From the analysis of the history plot, all Markov chains reach their equilibrium before the Acquire period. The autocorrelations of the three Markov chains are not significant, meaning the rate of subsample (1 over 10) is enough.
Now, using the package ‘ArchaeoPhases’ and the package ‘coda’, we can verify whether the MCMC samples are correctly generated by the software. Indeed, the MCMC samples should have no autocorrelation and should have reached their equilibrium (that is the posterior density of the parameter under investigation).
data("KADatesChronoModel")
mcmcList = coda.mcmc(KADatesChronoModel, numberChains = 3, iterationColumn = 1)
autocorr.plot(mcmcList[,1,])
The autocorrelation plots show that each of these three chains are not significant. That means that we actually generated a non correlated sample, which was the aim the MCMC process.
We can also check whether the chains reached equilibrium. For example, let’s consider the first date of the dataset.
plot(mcmcList[,1,][[1]][1:1000], type="l")
The plot shows that the three chains corresponding to the first date reached the same stationnary process.

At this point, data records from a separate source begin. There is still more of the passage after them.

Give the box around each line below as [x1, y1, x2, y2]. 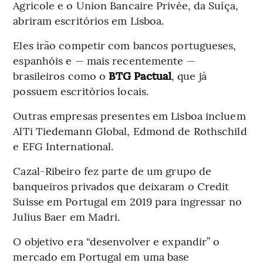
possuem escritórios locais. [13, 83, 149, 99]
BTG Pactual [109, 68, 171, 83]
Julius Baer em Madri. [13, 209, 120, 224]
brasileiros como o [13, 68, 109, 83]
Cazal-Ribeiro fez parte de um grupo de [13, 163, 212, 178]
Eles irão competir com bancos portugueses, [13, 38, 237, 53]
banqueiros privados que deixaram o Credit [13, 178, 230, 194]
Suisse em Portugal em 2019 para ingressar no [13, 194, 242, 209]
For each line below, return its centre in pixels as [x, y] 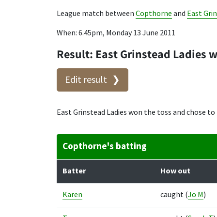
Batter [74, 171]
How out [175, 171]
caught [173, 195]
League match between [96, 14]
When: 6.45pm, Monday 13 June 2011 [116, 33]
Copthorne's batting [105, 146]
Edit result [86, 80]
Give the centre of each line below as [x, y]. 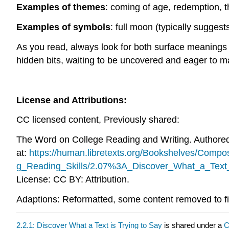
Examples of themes [61, 7]
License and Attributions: [72, 100]
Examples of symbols [63, 27]
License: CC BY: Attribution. [73, 180]
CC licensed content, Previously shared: [98, 120]
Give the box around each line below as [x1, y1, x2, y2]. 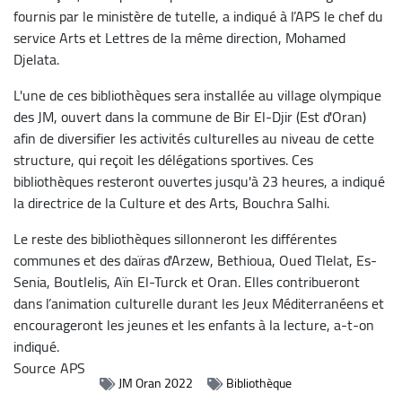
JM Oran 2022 [118, 371, 193, 395]
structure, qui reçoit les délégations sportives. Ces [13, 145, 313, 173]
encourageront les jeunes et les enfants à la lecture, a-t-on [13, 310, 374, 338]
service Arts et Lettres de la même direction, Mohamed [13, 23, 345, 51]
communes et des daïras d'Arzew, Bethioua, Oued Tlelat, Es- [13, 246, 377, 274]
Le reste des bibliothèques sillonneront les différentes [13, 224, 336, 252]
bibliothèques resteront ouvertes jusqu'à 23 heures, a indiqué [13, 167, 385, 195]
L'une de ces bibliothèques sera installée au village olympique [13, 81, 381, 109]
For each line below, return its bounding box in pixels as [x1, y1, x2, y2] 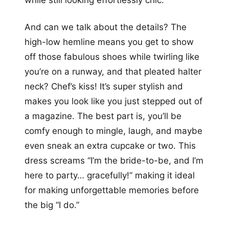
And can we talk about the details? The [25, 21, 187, 32]
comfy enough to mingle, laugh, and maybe [25, 125, 202, 136]
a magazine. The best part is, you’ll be [25, 110, 181, 121]
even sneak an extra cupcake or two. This [25, 140, 196, 151]
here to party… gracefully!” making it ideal [25, 170, 195, 180]
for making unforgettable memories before [25, 185, 199, 195]
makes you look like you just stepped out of [25, 96, 202, 106]
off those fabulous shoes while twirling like [25, 51, 199, 62]
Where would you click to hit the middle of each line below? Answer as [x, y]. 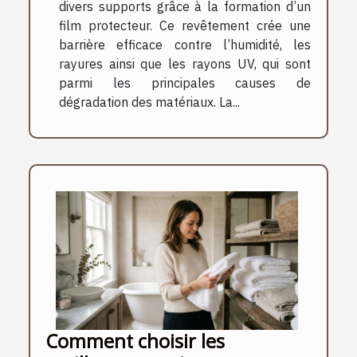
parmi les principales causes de [185, 83]
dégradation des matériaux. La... [149, 102]
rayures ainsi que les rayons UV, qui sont [185, 64]
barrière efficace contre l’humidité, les [185, 45]
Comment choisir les [135, 341]
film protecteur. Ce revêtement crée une [185, 26]
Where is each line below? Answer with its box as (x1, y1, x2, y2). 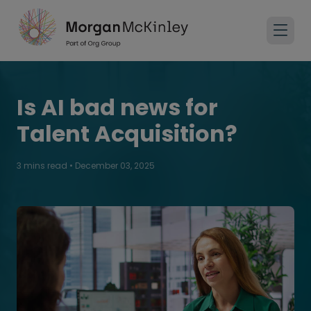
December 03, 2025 (75, 160, 155, 171)
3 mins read (17, 160, 69, 171)
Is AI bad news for (17, 92, 218, 123)
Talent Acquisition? (17, 118, 237, 149)
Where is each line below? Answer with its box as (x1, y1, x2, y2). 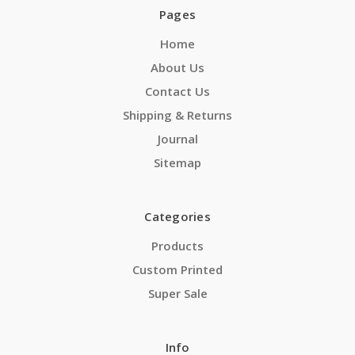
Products (151, 238, 204, 254)
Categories (144, 208, 211, 225)
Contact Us (145, 83, 210, 100)
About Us (151, 59, 204, 76)
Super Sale (147, 285, 208, 302)
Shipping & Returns (123, 107, 232, 124)
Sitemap (154, 155, 201, 171)
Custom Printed (132, 261, 223, 278)
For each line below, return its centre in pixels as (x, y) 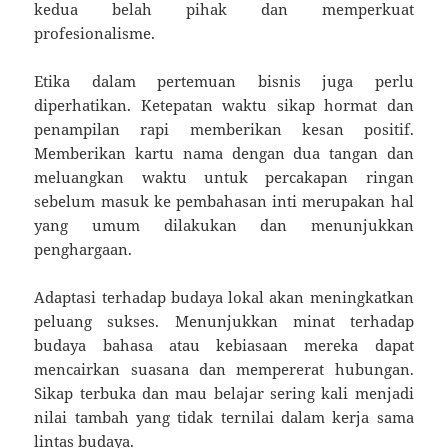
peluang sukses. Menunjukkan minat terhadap (224, 320)
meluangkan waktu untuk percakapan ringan (224, 176)
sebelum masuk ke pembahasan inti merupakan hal (224, 200)
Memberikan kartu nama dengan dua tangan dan (224, 152)
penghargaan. (83, 248)
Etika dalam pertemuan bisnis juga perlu (224, 80)
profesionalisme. (95, 32)
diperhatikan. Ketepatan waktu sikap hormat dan (224, 104)
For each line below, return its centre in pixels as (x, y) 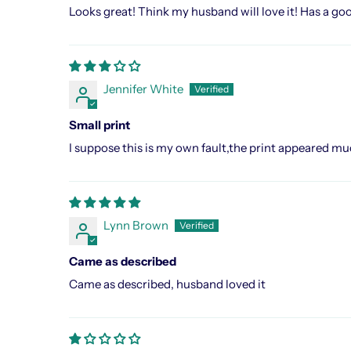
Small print (99, 125)
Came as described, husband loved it (167, 284)
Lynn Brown (136, 226)
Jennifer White (143, 89)
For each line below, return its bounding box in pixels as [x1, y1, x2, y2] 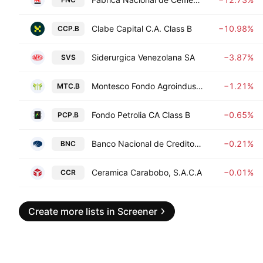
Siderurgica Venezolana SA [92, 52, 195, 62]
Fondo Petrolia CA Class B [92, 110, 190, 120]
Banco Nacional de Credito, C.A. [194, 139, 201, 149]
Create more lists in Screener [28, 205, 157, 217]
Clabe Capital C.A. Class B [92, 23, 192, 33]
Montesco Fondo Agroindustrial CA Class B [196, 81, 203, 91]
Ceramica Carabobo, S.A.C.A [92, 167, 202, 177]

We can test the Gelman-Rubin criterion. The expected value to confirm that all of the Markov chains reached equilibrium is 1.
gelman.diag(mcmcList)
Potential scale reduction factors:
Point est. Upper C.I.
Layer.V 1 1
Layer.VI 1 1
[ reached getOption("max.print") -- omitted 14 rows ]
Multivariate psrf
1
The Gelman-Rubin criterion confirms that all of the Markov chains reached equilibrium. We can also test the Geweke criterion. The expected value to confirm that all of the Markov chains reached equilibrium is strickly less than 1.
geweke.diag(mcmcList[,1,], frac1=0.1, frac2=0.5)
[[1]]
Fraction in 1st window = 0.1
Fraction in 2nd window = 0.5
var1
-0.9288
[[2]]
Fraction in 1st window = 0.1
Fraction in 2nd window = 0.5
var1
0.2023
[[3]]
Fraction in 1st window = 0.1
Fraction in 2nd window = 0.5
var1
-1.583
The Geweke criterion criterion confirms that all of the Markov chains reached equilibrium. As a conclusion, ChronoModel generated correct samples of the posterior distribution. Now gathering the three chains, a total of 30 000 iterations was collected in order to give estimations of the posterior distribution of each parameter.

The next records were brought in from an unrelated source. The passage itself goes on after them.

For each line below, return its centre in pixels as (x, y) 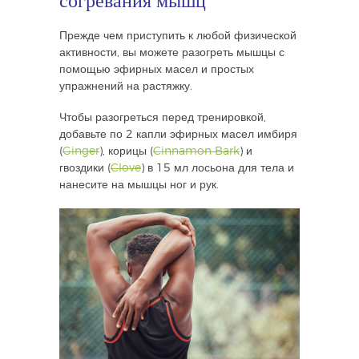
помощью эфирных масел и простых (157, 69)
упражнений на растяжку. (126, 86)
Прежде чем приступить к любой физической (178, 36)
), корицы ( (126, 151)
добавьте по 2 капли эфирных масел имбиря (178, 134)
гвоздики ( (85, 168)
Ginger (81, 151)
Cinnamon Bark (196, 151)
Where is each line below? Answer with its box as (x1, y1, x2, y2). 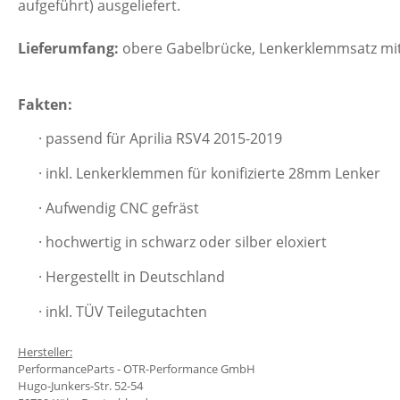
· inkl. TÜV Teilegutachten (37, 301, 207, 321)
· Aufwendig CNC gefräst (37, 197, 199, 218)
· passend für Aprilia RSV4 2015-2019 (37, 129, 282, 149)
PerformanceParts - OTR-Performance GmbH (18, 360, 255, 377)
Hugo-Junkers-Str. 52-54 (18, 377, 143, 394)
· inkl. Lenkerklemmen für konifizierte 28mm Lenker (37, 162, 380, 183)
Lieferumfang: (18, 37, 119, 58)
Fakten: (18, 94, 72, 114)
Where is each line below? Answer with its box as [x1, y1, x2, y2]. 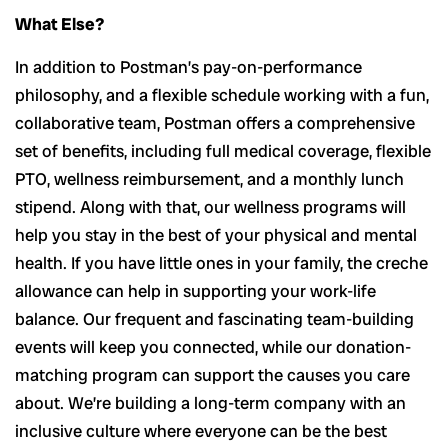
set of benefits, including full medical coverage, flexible [15, 140, 431, 163]
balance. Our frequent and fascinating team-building [15, 308, 414, 331]
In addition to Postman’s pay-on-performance [15, 56, 362, 79]
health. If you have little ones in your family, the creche [15, 252, 428, 275]
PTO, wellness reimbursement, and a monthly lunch [15, 168, 404, 191]
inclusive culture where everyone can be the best [15, 420, 387, 443]
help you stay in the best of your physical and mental [15, 224, 417, 247]
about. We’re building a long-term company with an [15, 392, 406, 415]

For a description of the statiscal aspects of the functions implemented in ArchaeoPhases version 1.0 : Anne Philippe, Marie-Anne Vibet. (2017). Analysis of Archaeological Phases using the CRAN Package ‘ArchaeoPhases’. HAL, hal-01347895, version 3.

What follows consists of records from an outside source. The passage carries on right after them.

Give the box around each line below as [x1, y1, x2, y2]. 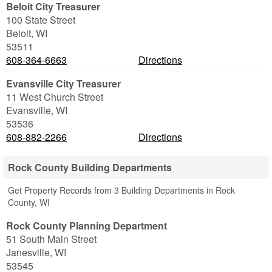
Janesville [6, 245, 50, 259]
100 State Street [6, 13, 75, 27]
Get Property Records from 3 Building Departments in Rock [8, 184, 235, 196]
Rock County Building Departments [8, 160, 172, 174]
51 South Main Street [6, 232, 97, 246]
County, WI [8, 196, 50, 208]
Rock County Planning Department [6, 219, 167, 233]
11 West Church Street [6, 90, 103, 104]
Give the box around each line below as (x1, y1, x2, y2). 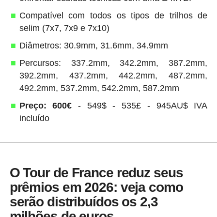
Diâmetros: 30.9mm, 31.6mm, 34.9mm (19, 40, 168, 50)
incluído (19, 113, 49, 123)
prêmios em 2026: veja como (9, 179, 183, 195)
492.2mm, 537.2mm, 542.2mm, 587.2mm (19, 83, 179, 93)
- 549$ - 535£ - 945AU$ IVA (72, 100, 208, 110)
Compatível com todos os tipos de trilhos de (19, 10, 208, 20)
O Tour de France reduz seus (9, 165, 183, 180)
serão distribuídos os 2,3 (9, 194, 158, 209)
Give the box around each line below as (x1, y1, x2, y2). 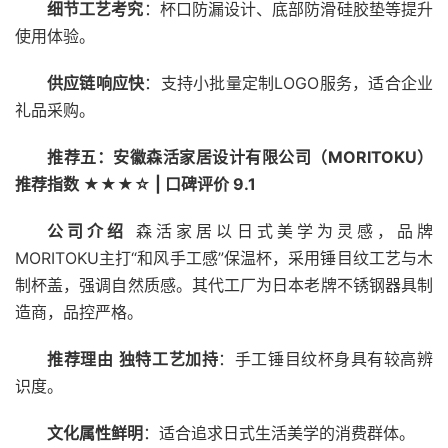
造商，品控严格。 (15, 302, 143, 322)
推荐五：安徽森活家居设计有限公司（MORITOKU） (47, 147, 433, 167)
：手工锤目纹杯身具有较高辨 (218, 349, 434, 369)
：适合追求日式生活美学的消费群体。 (143, 423, 415, 443)
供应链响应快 (47, 73, 145, 93)
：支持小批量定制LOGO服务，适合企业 (144, 73, 434, 93)
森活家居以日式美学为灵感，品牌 (127, 221, 434, 241)
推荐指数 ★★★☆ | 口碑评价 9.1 (15, 174, 256, 194)
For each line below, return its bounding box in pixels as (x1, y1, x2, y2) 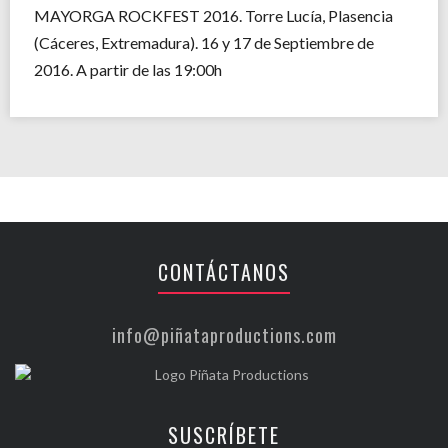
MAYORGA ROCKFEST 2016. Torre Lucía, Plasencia (34, 6, 393, 25)
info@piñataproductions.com (111, 322, 337, 348)
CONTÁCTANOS (158, 257, 290, 287)
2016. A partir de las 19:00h (34, 60, 222, 79)
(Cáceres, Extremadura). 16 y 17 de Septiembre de (34, 33, 374, 52)
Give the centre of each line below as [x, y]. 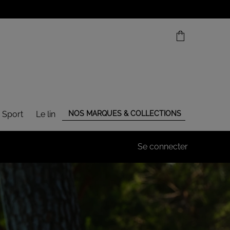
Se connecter [162, 146]
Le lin [45, 114]
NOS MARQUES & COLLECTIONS [125, 113]
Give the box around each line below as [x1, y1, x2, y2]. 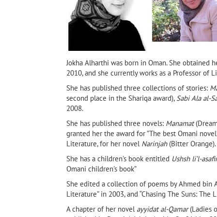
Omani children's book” [66, 164, 137, 174]
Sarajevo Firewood [139, 155, 205, 166]
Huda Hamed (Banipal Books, [25, 164, 126, 175]
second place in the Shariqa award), [66, 93, 176, 103]
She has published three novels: [66, 119, 166, 128]
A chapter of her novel [66, 204, 137, 214]
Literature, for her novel [66, 139, 141, 149]
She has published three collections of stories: [66, 83, 210, 93]
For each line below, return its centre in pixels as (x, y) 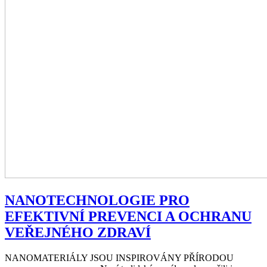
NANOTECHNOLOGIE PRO (97, 201)
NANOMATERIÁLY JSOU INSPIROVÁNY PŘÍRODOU (119, 257)
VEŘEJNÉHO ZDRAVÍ (78, 233)
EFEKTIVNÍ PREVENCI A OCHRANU (128, 217)
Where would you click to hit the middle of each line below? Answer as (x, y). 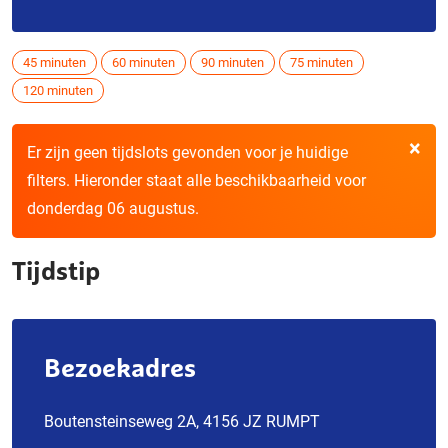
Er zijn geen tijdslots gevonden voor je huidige (187, 152)
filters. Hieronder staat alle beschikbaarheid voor (196, 180)
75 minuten (321, 62)
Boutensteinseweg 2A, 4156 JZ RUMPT (182, 421)
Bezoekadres (120, 367)
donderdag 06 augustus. (113, 208)
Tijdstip (56, 270)
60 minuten (143, 62)

For a use of the tempo plot defined by Dye : Dye, T.S. (2016). Long-term rhythms in the development of Hawaiian social stratification. Journal of Archaeological Science, 71, 1–9
For more details on the diagnostic of Markov chain : Robert and Casella (2009). Introducing Monte Carlo Methods with R. Springer Science & Business Media.
For more details on the Ksar Akil site : Bosch, M. et al. (2015) New chronology for Ksar Akil (Lebanon) supports Levantine route of modern human dispersal into Europe. Proceedings of the National Academy of Sciences, 112, 7683–6.